- [WORK TASK]: Please repeat, without alteration, the line containing "API] docs. [21, 153]" and every line that follows it to the end of the entries below, and only those lines.
Start of RECORDS FOR THIS EXERCISE
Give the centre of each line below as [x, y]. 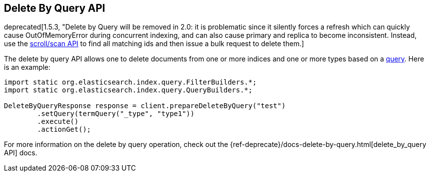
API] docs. [21, 153]
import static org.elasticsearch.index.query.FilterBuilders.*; [130, 82]
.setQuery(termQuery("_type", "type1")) [116, 114]
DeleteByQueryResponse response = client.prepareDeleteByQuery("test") [145, 106]
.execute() [58, 122]
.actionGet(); [64, 130]
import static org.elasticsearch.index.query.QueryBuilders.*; [128, 90]
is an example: [27, 67]
End of RECORDS FOR THIS EXERCISE
- [RESULT OF THE EXERCISE]:
API] docs. [21, 153]
import static org.elasticsearch.index.query.FilterBuilders.*; [130, 82]
.setQuery(termQuery("_type", "type1")) [116, 114]
DeleteByQueryResponse response = client.prepareDeleteByQuery("test") [145, 106]
.execute() [58, 122]
.actionGet(); [64, 130]
import static org.elasticsearch.index.query.QueryBuilders.*; [128, 90]
is an example: [27, 67]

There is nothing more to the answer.